What are the pros of nipple shield use?

If your baby won’t latch without it, then the nipple shield is a good thing. It’s preserving breastfeeding for you and your baby. One study showed that 88% of mothers reported that nipple shields helped sustain breastfeeding for them.

What are the cons of nipple shield use?

Your baby may not transfer as much milk with the nipple shield, putting him at risk for slow weight gain and putting you at risk for plugged ducts and mastitis. As your baby nurses listen and watch for frequent swallowing. If your baby sucks 3 or more times for every swallow, he’s likely not getting enough milk. If you notice this, be sure your baby is getting the deepest latch possible, and start pumping after feedings at the breast, feeding this milk to your baby right away. Then work with a lactation consultant to improve feedings, even if you still need to use the nipple shield. Keep an eye on your baby’s wet and dirty diapers during this time (making sure he has at least 5 wet diapers and at least 4 bowel movements each day) to be sure he is getting enough.

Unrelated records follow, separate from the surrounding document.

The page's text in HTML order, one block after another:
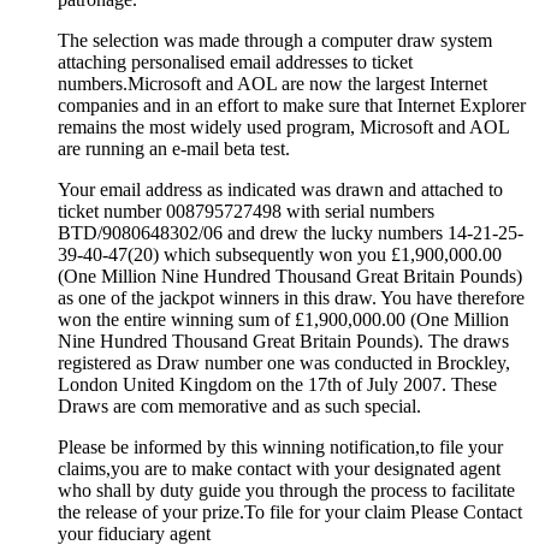
The selection was made through a computer draw system
attaching personalised email addresses to ticket
numbers.Microsoft and AOL are now the largest Internet
companies and in an effort to make sure that Internet Explorer
remains the most widely used program, Microsoft and AOL
are running an e-mail beta test.
Your email address as indicated was drawn and attached to
ticket number 008795727498 with serial numbers
BTD/9080648302/06 and drew the lucky numbers 14-21-25-
39-40-47(20) which subsequently won you £1,900,000.00
(One Million Nine Hundred Thousand Great Britain Pounds)
as one of the jackpot winners in this draw. You have therefore
won the entire winning sum of £1,900,000.00 (One Million
Nine Hundred Thousand Great Britain Pounds). The draws
registered as Draw number one was conducted in Brockley,
London United Kingdom on the 17th of July 2007. These
Draws are com memorative and as such special.
Please be informed by this winning notification,to file your
claims,you are to make contact with your designated agent
who shall by duty guide you through the process to facilitate
the release of your prize.To file for your claim Please Contact
your fiduciary agent

Your breasts won’t be getting the same type of stimulation as they would if your baby was skin-to-skin with you, and your milk supply could decrease as a result. You can pump after feedings to protect your supply, though once your supply is well-established and baby is gaining weight you won’t need to pump anymore.

How do I get rid of the nipple shield?

Try to notice if there are certain times of day or positions when the baby seems more receptive and build on those.

  • Spend time skin-to-skin and allow your baby to try to latch without the shield when he shows hunger cues.
  • Start a feeding with the shield, and when your baby pauses try to slip the shield off and re-latch.
  • Pump for a few minutes before attempting to latch (which will get the milk flowing and help the nipple to stand out).
  • Let your baby suck on a clean finger before latching, teaching him to keep his tongue down and forward.
  • Try nursing in a different position, or even while in motion.
  • Drip milk on your nipple as baby is trying to latch.
  • Make a “breast sandwich” by holding your breast firmly about 1 1/2 inches from the base of your nipple (usually at the edge of the areola just past where your baby’s lips will be) which makes a firm surface for baby to latch onto. You should flatten the breast parallel to baby’s mouth opening.
  • Apply ice to your nipple before feeding to harden it.
  • Offer the breast without the nipple shield when baby is sleepy or drowsy.
  • Nurse with the shield on the first side, then try on the second breast without it.